Hallo,
ich möchte Deine wohlgedachten Überlegungen um Gottes Willen nicht als "falsch" oder ähnliches bezeichnen. Zumal es Dine urpersönlichsten Gedanken sind. Auch denke ich gehässiger weise bei nicht wenigen "Mit Eltern": "hätten die sich das nicht doch noch mal überlegen können?"

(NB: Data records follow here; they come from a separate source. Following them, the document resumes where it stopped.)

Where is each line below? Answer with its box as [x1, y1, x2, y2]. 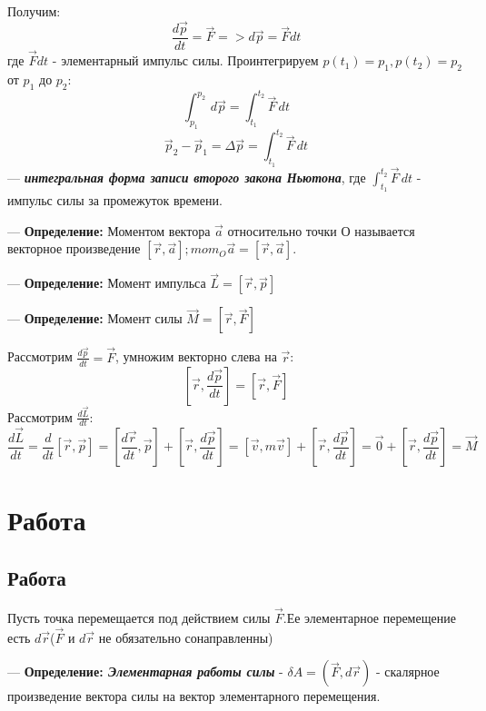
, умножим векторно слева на [114, 347, 277, 366]
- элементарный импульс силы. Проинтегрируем [52, 51, 319, 70]
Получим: [7, 2, 61, 20]
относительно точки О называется [227, 221, 415, 240]
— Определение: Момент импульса [7, 273, 206, 292]
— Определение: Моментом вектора [7, 221, 211, 240]
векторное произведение [7, 239, 141, 258]
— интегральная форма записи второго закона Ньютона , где [7, 167, 366, 186]
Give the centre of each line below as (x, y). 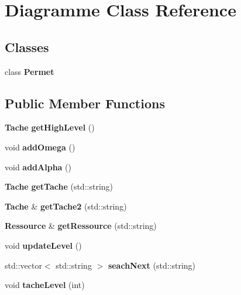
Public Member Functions (85, 103)
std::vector (23, 265)
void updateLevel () (43, 245)
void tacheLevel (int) (45, 285)
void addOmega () (40, 147)
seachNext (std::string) (152, 265)
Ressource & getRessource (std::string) (81, 226)
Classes (27, 47)
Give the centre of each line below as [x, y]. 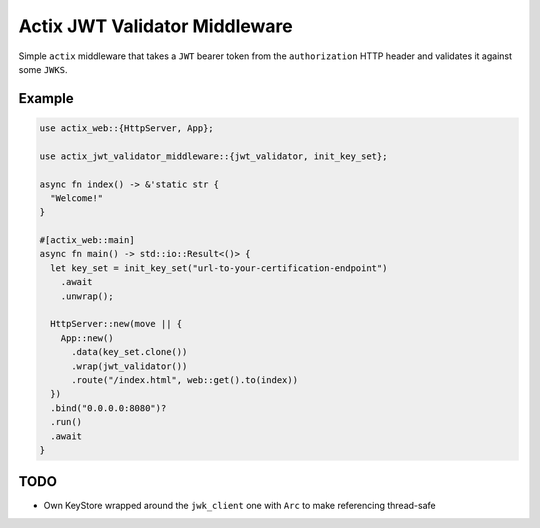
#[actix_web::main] [87, 240]
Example [46, 98]
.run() [66, 422]
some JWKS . [43, 69]
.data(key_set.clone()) [129, 352]
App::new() [87, 338]
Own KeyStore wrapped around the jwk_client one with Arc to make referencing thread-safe [239, 506]
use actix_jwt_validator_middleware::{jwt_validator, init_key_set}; [213, 156]
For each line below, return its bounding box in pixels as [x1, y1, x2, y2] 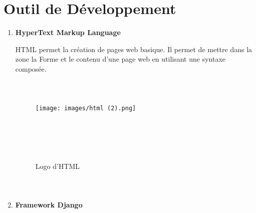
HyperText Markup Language [15, 27, 121, 38]
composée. [15, 63, 47, 74]
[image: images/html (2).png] [35, 105, 136, 112]
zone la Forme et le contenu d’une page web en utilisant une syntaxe [15, 54, 225, 64]
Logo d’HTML [35, 160, 80, 171]
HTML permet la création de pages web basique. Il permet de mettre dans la [15, 44, 252, 54]
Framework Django [15, 199, 83, 210]
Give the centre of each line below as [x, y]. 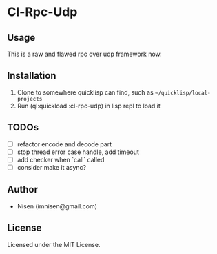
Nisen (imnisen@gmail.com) [57, 206]
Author [22, 189]
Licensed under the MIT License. [54, 244]
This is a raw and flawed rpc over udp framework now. [84, 54]
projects [30, 99]
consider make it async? [52, 167]
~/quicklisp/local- [183, 93]
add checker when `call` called [61, 159]
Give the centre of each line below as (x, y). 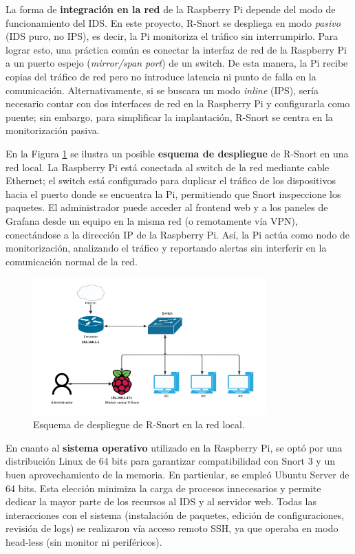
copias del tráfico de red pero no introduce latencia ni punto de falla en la (161, 76)
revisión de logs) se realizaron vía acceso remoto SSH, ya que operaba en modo (172, 528)
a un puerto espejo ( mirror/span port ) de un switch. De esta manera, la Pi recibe (177, 63)
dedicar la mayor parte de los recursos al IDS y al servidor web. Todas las (161, 501)
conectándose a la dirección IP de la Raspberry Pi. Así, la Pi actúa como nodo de (178, 234)
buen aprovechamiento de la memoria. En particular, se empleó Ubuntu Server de (177, 475)
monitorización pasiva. (53, 130)
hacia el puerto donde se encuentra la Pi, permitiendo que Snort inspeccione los (173, 193)
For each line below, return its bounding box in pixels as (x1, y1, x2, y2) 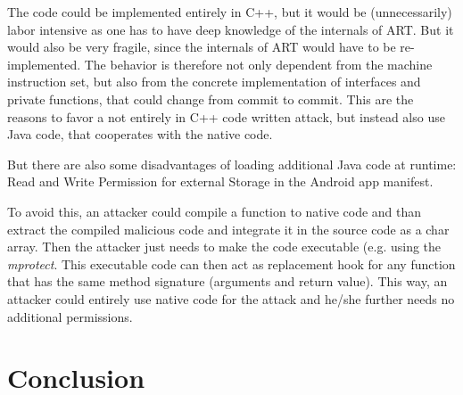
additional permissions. (7, 307, 133, 325)
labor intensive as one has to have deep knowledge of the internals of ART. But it (7, 20, 454, 38)
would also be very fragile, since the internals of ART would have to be (7, 37, 396, 56)
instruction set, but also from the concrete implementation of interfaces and (7, 72, 421, 91)
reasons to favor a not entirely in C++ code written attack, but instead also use (7, 107, 445, 126)
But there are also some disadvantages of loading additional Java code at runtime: (7, 154, 457, 173)
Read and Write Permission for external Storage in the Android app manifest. (7, 172, 434, 191)
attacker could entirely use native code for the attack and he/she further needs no (7, 289, 455, 308)
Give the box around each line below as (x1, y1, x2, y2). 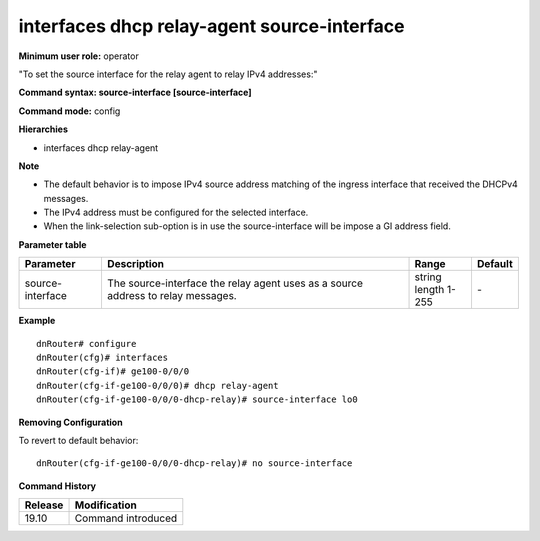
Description (106, 257, 165, 271)
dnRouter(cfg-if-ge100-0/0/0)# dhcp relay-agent (36, 380, 279, 391)
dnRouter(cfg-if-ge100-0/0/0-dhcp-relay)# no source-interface (36, 458, 353, 469)
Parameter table (18, 238, 87, 250)
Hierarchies (18, 123, 69, 135)
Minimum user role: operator (18, 50, 139, 62)
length (414, 283, 445, 297)
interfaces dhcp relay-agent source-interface (18, 15, 405, 37)
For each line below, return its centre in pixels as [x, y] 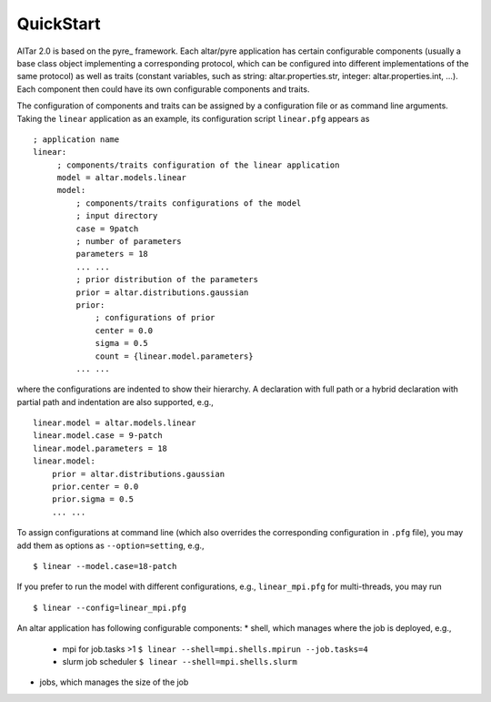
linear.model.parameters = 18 [100, 448]
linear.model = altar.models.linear [115, 423]
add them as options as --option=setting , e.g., [110, 545]
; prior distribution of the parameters [167, 280]
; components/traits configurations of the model [189, 203]
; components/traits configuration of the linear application [198, 165]
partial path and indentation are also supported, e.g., [115, 402]
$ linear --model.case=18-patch [105, 566]
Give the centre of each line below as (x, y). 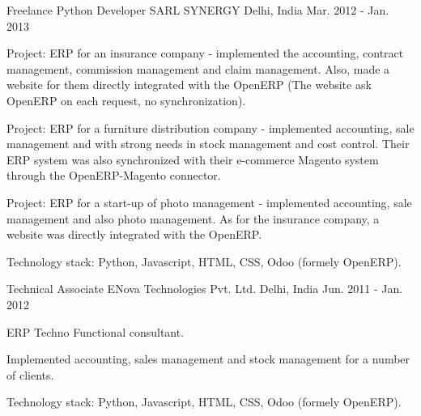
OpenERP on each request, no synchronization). (126, 100)
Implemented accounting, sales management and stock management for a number (208, 359)
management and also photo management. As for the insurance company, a (193, 218)
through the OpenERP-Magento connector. (114, 175)
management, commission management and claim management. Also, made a (198, 68)
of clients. (30, 374)
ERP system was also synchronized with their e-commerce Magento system (193, 159)
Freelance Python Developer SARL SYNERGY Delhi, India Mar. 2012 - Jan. (198, 10)
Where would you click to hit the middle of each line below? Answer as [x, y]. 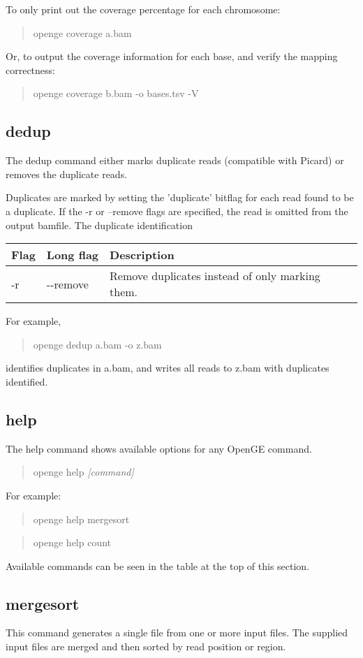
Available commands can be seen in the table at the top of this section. [158, 565]
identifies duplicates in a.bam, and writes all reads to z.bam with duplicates [168, 368]
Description [142, 255]
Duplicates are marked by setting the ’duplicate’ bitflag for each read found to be [180, 197]
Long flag [73, 255]
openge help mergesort [81, 519]
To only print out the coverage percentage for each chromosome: [143, 9]
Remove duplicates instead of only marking [215, 276]
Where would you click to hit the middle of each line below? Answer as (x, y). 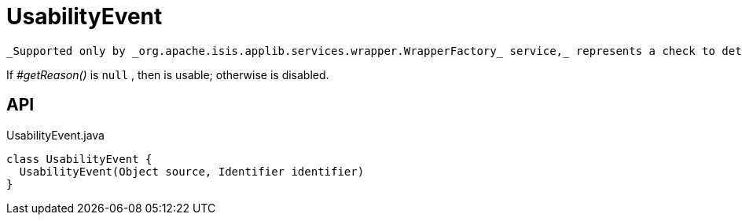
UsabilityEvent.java (55, 135)
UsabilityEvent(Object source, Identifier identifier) (192, 171)
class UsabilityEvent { (79, 159)
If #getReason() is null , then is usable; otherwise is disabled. (168, 74)
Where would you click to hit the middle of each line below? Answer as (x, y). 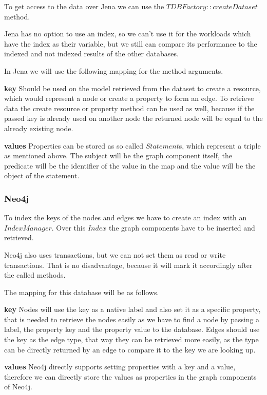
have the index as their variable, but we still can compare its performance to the (131, 43)
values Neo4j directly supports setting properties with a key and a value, (120, 367)
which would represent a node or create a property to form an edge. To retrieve (129, 98)
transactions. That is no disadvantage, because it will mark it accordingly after (128, 265)
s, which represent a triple (220, 145)
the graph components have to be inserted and (182, 227)
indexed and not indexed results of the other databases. (91, 54)
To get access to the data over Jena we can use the (84, 6)
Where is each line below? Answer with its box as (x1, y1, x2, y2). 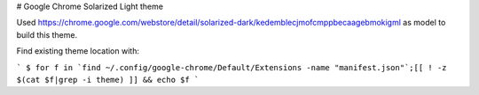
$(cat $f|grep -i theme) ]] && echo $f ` (16, 75, 200, 84)
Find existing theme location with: (16, 46, 139, 56)
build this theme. (16, 29, 78, 40)
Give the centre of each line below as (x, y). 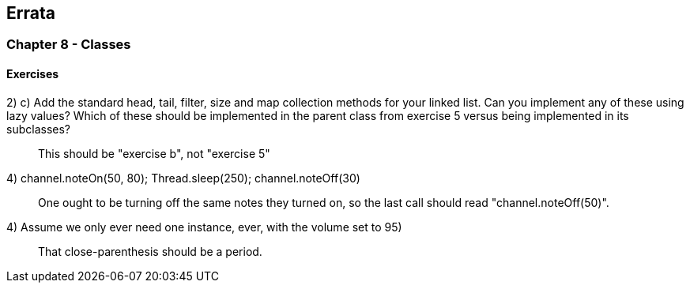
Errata (31, 13)
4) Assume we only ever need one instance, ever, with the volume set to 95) (204, 227)
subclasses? (38, 129)
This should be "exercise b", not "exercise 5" (154, 153)
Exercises (33, 74)
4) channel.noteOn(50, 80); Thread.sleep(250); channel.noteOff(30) (183, 178)
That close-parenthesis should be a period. (150, 251)
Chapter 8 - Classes (69, 45)
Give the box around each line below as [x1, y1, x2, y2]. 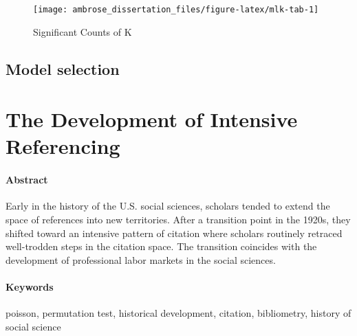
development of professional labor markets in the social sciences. [6, 252, 276, 267]
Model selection [6, 58, 120, 79]
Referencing [6, 132, 120, 160]
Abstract [6, 172, 48, 187]
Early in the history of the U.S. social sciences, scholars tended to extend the [6, 199, 330, 213]
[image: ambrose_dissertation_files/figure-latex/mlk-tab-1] [33, 5, 319, 14]
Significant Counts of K [33, 24, 132, 38]
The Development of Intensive [6, 105, 298, 133]
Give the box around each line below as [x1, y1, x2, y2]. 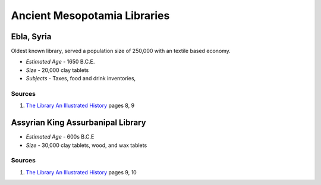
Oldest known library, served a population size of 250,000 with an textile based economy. [11, 48, 231, 55]
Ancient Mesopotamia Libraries [11, 9, 170, 22]
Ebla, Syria [11, 32, 52, 42]
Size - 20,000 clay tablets [26, 66, 89, 74]
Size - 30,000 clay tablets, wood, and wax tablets [26, 142, 147, 149]
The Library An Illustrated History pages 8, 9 [26, 102, 135, 109]
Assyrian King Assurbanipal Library [11, 118, 146, 128]
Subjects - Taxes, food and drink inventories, [26, 75, 136, 82]
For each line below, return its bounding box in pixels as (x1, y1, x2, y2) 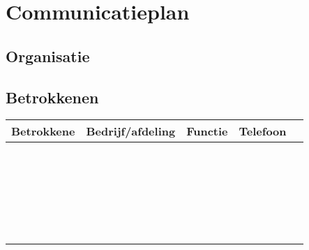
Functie (186, 123, 228, 140)
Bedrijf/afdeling (86, 123, 176, 140)
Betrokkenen (6, 86, 99, 108)
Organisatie (6, 45, 90, 66)
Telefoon (239, 123, 287, 140)
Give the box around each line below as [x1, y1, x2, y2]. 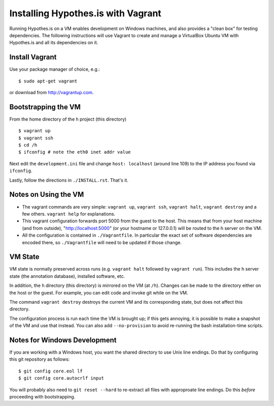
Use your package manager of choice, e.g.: [9, 66, 100, 72]
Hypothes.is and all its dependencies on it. [9, 40, 98, 46]
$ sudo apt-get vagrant [18, 78, 78, 84]
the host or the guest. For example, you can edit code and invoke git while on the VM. [9, 289, 188, 296]
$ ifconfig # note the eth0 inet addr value [18, 149, 131, 155]
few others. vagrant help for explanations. [22, 211, 116, 217]
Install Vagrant [9, 53, 57, 62]
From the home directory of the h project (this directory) [9, 116, 127, 122]
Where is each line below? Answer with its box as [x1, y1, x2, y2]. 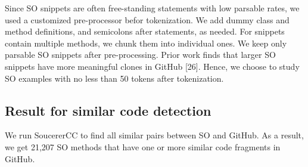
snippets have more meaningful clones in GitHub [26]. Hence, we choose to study [5, 60, 300, 72]
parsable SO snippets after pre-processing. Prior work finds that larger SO [5, 48, 276, 61]
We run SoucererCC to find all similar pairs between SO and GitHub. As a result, [5, 129, 304, 141]
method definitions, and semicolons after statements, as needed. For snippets [5, 25, 285, 38]
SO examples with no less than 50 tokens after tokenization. [5, 72, 224, 84]
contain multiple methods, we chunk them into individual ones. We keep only [5, 36, 287, 49]
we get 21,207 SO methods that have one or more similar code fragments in [5, 140, 281, 153]
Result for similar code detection [5, 101, 211, 119]
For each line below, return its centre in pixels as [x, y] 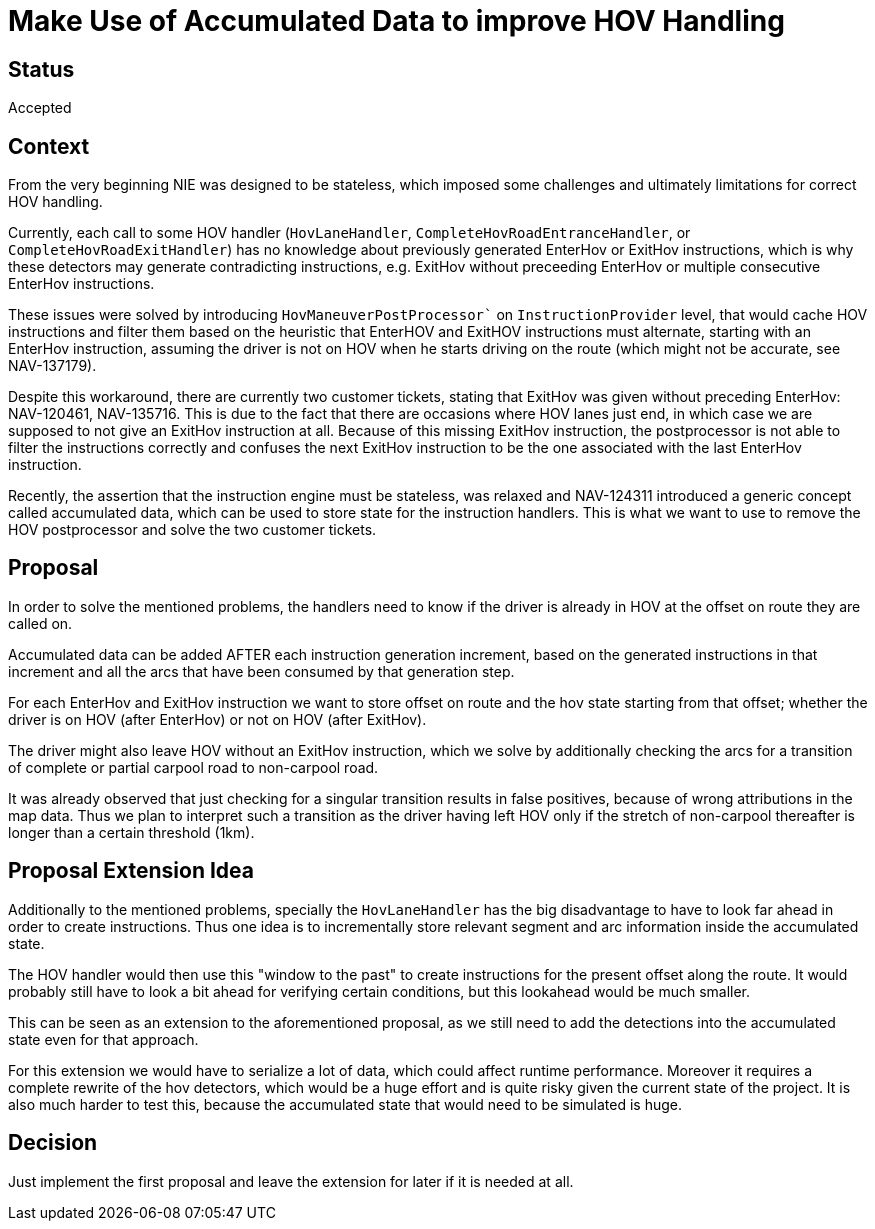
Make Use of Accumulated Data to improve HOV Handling [396, 21]
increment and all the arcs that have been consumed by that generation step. [261, 671]
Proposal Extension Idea [131, 871]
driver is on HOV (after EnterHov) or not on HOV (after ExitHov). [217, 719]
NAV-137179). [52, 366]
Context [49, 146]
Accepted [40, 108]
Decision [53, 1143]
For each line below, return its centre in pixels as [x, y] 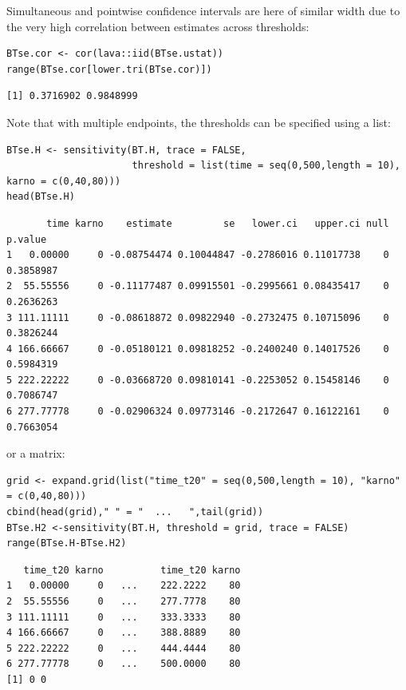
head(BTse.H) [41, 197]
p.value [27, 239]
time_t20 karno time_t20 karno [132, 570]
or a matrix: [36, 453]
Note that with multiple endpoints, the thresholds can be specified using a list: [199, 122]
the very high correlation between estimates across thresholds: [158, 26]
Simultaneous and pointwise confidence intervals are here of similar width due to [203, 10]
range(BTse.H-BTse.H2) [67, 543]

Aber: aus eigener Erfahrung weiß ich, das der Wille Vater zu sein absolut fest in mir drin war. Natürlich kann ich ihn auch etwas sezieren, Eitelkeit, Unsterblichkeitsgelüste, Spaß etc gehören dazu, aber da ist noch mehr, was gar nicht seziert werden braucht. - Wenn ich, um endlich zum Punkt zu kommen ;-), angefangen hätte, mir die "rationalen" Dinge auszumalen, die Du anführst, hätte ich doch keine bekommen. Wenn ich wirklich alles überlege, von der Umwelt (nicht im rein "Öko"-Sinne) über die Zukunftsaussichten über mein eigenes arg geschmäleres Einkommen bis hin zum Wissen, das ich die Sünden meiner Eltern widerhole und schon jetzt in beide Kinder Psychosen gesetzt habe, die ich später sicherlich vom "Drogenterapeuthen" meiner Kinder serviert bekomme - dann hätte ich doch besser keine Kinder bekommen.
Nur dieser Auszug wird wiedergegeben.